▶ _TASK DIRECTIONS_
As the answer, give a copy of each line below that includes the word "More".

▶ _RECORDS TO USE_

_____

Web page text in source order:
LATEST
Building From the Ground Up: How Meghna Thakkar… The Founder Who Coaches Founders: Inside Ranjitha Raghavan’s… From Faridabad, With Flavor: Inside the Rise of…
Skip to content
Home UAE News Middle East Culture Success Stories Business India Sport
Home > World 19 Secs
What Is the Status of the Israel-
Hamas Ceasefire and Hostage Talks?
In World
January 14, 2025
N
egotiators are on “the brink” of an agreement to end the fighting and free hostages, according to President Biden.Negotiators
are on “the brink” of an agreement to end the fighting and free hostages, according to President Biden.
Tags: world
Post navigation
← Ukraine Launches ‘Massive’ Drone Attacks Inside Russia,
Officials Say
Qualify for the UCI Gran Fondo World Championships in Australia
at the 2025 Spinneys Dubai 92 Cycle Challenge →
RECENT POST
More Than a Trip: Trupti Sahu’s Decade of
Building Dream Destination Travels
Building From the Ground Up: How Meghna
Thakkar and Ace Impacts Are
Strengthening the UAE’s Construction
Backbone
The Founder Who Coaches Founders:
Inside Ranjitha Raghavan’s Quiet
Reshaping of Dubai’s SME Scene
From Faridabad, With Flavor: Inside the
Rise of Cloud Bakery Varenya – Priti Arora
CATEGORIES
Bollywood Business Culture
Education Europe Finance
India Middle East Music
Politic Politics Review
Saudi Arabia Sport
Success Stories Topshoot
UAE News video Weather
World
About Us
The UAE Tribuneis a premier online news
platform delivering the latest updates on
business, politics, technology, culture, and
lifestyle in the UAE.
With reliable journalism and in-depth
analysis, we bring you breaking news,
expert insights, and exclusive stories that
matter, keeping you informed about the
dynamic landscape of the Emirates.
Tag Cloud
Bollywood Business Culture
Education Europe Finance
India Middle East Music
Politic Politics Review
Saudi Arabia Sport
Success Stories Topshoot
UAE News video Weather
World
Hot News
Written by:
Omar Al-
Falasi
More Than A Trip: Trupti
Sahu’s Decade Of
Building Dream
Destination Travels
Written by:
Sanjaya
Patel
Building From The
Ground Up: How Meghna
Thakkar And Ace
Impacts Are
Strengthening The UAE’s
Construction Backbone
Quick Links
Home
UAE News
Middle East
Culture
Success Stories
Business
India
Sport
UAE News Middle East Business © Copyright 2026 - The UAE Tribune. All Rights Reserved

_____

▶ _OUTPUT BELOW_
More Than a Trip: Trupti Sahu’s Decade of
More Than A Trip: Trupti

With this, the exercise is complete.